◆ WORK TASK: Every line in the listing below from the one with "for spyder 5" through the one with "Important [36, 209, 72, 218]" is to be reproduced exactly, both ends included; leave out the rest.

◆ MATERIAL FOR THIS TASK:

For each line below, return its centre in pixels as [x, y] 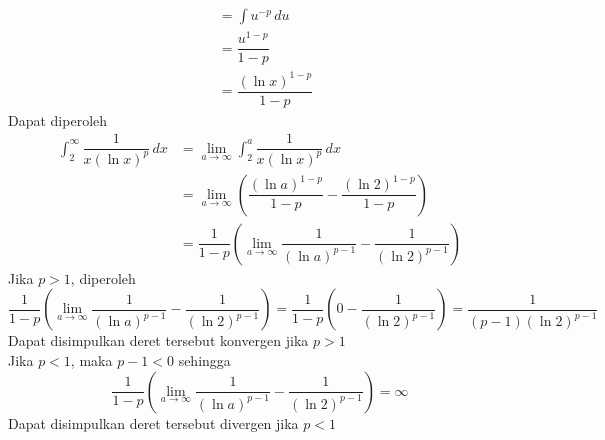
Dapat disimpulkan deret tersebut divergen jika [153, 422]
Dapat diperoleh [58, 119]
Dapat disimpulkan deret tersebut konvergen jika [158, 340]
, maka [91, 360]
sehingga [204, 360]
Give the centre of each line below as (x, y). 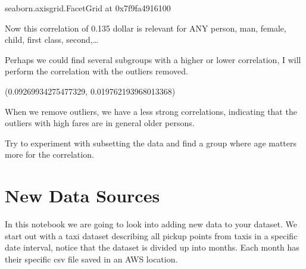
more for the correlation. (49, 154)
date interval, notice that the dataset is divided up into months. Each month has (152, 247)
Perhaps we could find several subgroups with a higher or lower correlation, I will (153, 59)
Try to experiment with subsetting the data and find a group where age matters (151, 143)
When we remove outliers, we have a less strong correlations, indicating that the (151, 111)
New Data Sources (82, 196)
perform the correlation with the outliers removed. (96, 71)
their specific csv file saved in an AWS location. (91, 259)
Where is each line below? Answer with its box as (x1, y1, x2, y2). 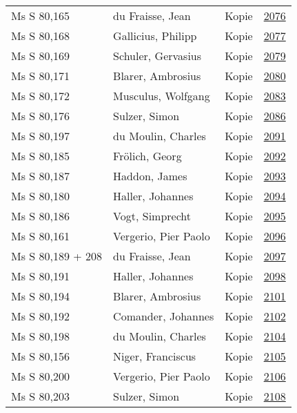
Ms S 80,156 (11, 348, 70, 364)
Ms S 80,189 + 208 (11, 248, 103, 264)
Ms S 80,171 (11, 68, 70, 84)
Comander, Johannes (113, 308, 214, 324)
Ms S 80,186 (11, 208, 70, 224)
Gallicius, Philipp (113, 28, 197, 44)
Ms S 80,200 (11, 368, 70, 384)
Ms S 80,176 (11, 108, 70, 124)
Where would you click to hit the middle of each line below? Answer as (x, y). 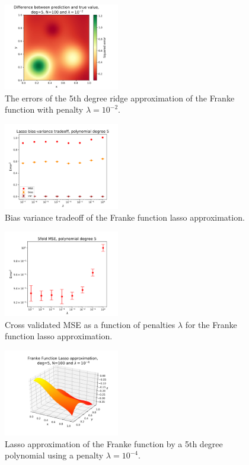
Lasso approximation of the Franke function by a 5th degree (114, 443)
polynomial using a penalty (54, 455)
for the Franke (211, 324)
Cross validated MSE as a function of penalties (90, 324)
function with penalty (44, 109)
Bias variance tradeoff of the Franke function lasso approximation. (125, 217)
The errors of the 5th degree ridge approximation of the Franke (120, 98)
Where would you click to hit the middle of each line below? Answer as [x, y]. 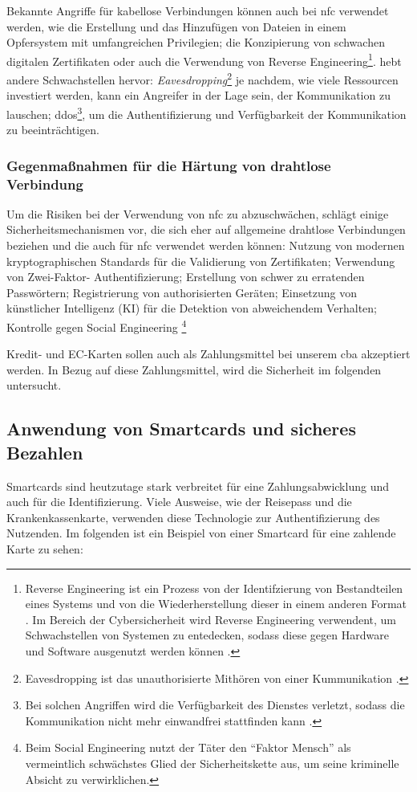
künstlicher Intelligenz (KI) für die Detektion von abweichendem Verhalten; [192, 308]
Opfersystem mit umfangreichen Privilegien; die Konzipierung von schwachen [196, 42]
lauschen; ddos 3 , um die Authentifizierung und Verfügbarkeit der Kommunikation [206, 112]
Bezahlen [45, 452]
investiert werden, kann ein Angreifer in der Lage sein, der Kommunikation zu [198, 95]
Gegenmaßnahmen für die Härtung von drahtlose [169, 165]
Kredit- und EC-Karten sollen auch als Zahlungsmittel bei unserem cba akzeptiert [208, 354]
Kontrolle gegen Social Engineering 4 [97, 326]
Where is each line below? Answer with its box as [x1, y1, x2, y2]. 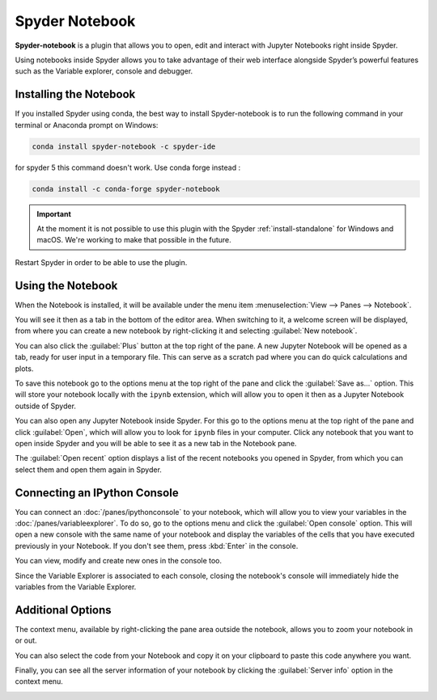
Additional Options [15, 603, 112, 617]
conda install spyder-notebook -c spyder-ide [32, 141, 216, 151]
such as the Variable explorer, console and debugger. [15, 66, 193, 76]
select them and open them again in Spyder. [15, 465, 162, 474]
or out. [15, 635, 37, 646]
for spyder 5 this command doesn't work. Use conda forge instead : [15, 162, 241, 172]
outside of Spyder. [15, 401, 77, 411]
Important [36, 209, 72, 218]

---

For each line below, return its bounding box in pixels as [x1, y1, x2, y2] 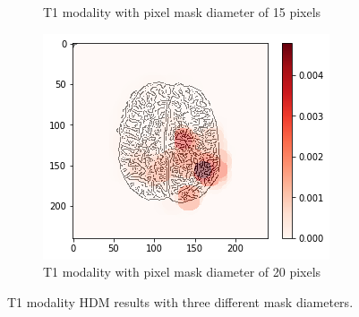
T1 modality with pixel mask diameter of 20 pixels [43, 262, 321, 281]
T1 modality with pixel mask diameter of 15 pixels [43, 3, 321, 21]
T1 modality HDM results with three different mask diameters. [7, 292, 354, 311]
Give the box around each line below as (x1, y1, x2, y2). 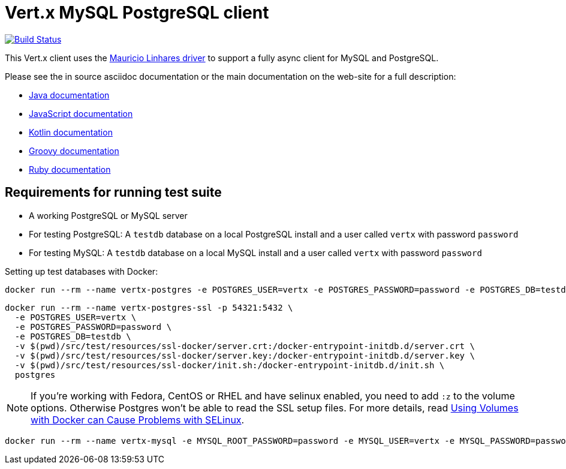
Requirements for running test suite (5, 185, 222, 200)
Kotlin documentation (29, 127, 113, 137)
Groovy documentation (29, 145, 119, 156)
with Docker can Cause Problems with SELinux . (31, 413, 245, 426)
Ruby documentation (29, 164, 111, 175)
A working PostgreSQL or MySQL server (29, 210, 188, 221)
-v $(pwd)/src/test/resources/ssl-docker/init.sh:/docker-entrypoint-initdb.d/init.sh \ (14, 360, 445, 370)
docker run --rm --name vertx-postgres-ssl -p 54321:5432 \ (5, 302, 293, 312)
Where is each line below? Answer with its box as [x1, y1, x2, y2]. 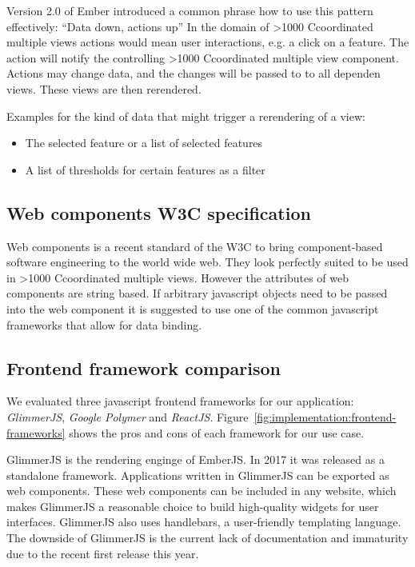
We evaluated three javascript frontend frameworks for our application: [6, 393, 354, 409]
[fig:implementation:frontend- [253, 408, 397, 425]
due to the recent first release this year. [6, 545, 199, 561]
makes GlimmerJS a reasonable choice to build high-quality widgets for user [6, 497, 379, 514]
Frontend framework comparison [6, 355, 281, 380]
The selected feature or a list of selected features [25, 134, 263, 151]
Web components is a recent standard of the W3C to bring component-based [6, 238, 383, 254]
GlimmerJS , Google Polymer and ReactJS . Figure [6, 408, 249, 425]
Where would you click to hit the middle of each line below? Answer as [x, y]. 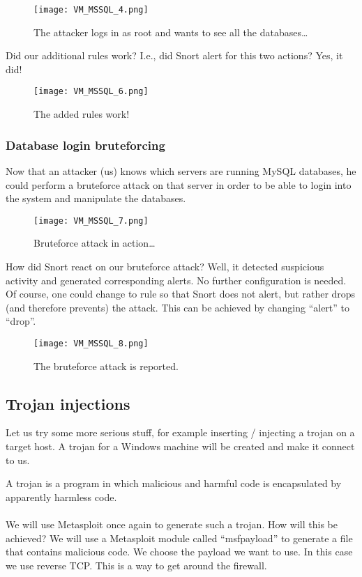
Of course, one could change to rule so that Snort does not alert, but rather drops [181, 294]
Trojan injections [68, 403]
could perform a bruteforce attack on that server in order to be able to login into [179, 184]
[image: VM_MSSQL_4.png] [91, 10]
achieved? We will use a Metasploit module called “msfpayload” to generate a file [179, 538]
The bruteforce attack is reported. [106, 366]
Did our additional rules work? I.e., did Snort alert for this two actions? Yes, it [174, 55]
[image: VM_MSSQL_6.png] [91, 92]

* * *

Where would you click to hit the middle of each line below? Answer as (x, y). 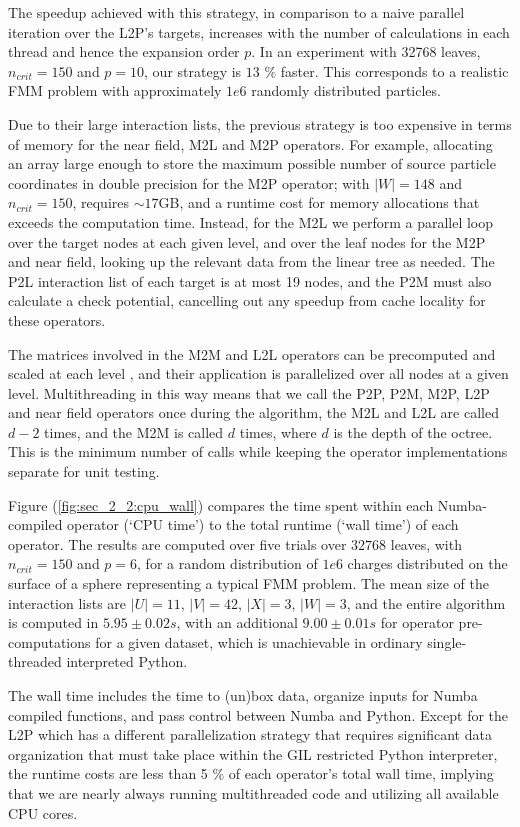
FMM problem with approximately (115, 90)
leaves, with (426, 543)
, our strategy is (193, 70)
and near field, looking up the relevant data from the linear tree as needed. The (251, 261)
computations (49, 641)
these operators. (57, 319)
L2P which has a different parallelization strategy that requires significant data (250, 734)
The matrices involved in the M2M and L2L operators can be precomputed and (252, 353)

◆ SOLUTION TO THE PROBLEM:
for spyder 5 this command doesn't work. Use conda forge instead : [15, 162, 241, 172]
outside of Spyder. [15, 401, 77, 411]
Important [36, 209, 72, 218]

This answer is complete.